There’s been a lot of wailing and gnashing of teeth/yelps of delight (delete as appropriate) amongst some in the party this morning over an Observer article that claims there will be a “key role for Blairites” in Labour’s General Election team. A more prominent role for Alastair Campbell (whose reputation has been enhanced and reformed since he left Downing Street ten years ago) has been broadly welcomed. Yet the thought of Alan Milburn – for example – making a return to Labour’s top table has set some teeth on edge, to put it mildly.
And yet it you look past the slightly hyperbolic write up that the paper has given to the leaked memo (has someone left something on the photocopier?) what’s being proposed isn’t that remarkable or surprising. For starters, Toby Helm’s piece claims that Ed Miliband will be having regular meetings with Milburn. Yet if you read the memo on which the whole piece seems to be based, it says that Douglas Alexander, not Ed Miliband, will be having an occasional chat with Milburn (who ran Labour’s 2005 campaign).
I’m not sure a phone call every six weeks justifies either the term “key role” – or the front page of a national newspaper.
Essentially what is being reported is the shocking news that the people who are running Labour’s General Election campaign are going to occasionally get advice from people who have previously run pretty successful (with the exception of 2010) election campaigns. It doesn’t mean that Milburn, Campbell or anyone else are going to be running the election campaign – there’s no change to what has already been announced by the party thus far. It merely means a few people who can already be seen regularly flitting in and out of Brewer’s Green and the Leader’s Office will be having a few more conversations with a few more people. The election plan – including the changes to digital campaigning and community organising which are already underway – appear to remain, so far, unaltered from what we’ve heard before.
So it’s not the names that worry me, or the fact that they’ll be having sunday lunch or an afternoon coffee with Douglas Alexander or Spencer Livermore that worries me. Those aiming to put Ed Miliband in Downing Street can and must engage with those who have the rare experience of running winning election campaigns.

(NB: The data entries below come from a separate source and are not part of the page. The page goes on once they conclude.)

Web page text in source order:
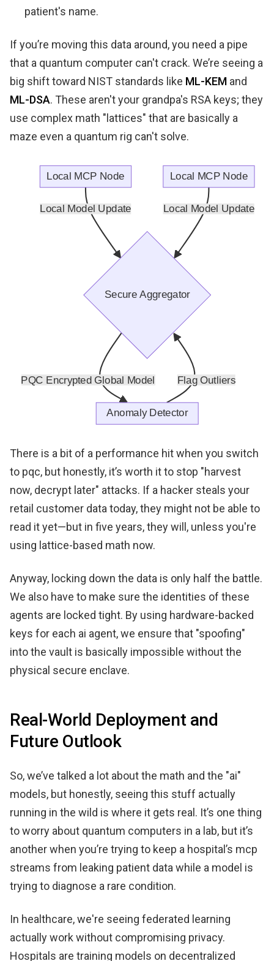
patient's name.
If you’re moving this data around, you need a pipe
that a quantum computer can't crack. We’re seeing a
big shift toward NIST standards like ML-KEM and
ML-DSA. These aren't your grandpa's RSA keys; they
use complex math "lattices" that are basically a
maze even a quantum rig can't solve.
There is a bit of a performance hit when you switch
to pqc, but honestly, it’s worth it to stop "harvest
now, decrypt later" attacks. If a hacker steals your
retail customer data today, they might not be able to
read it yet—but in five years, they will, unless you're
using lattice-based math now.
Anyway, locking down the data is only half the battle.
We also have to make sure the identities of these
agents are locked tight. By using hardware-backed
keys for each ai agent, we ensure that "spoofing"
into the vault is basically impossible without the
physical secure enclave.
Real-World Deployment and
Future Outlook
So, we’ve talked a lot about the math and the "ai"
models, but honestly, seeing this stuff actually
running in the wild is where it gets real. It’s one thing
to worry about quantum computers in a lab, but it’s
another when you’re trying to keep a hospital’s mcp
streams from leaking patient data while a model is
trying to diagnose a rare condition.
In healthcare, we're seeing federated learning
actually work without compromising privacy.
Hospitals are training models on decentralized

What worries me is that there seem to be lots of people involved in the campaign – you can’t run a general election by committee. There are also far too few women involved – as Jacqui Smith and Emma Burnell have noted here before. And there aren’t enough new faces. Campaigning has moved on quite a bit since we last won an election in 2005, and there are plenty of good campaigners with relevant experience who have come through in the last decade who could add something to the campaign.
Despite the hyperbole in today’s Observer, Labour isn’t going to be running an election campaign like 1997, 2001 or even 2005. The political circumstances have changed, as have the ways in which political parties campaign. Ed Miliband has given Labour’s new election team a very clear steer as to what kind of party he wants to see – a movement party. As Miliband told me a few months ago:
“We know what the old problem was – a diminishing number of people knocking on a diminishing number of doors. And this is about an increasing number of people, not only knocking on an increasing number of doors, but playing a different role.”
On campaigning we have to go “forward, not back” – but that doesn’t mean we can’t learn from the past. And that includes their mistakes, as well as their victories.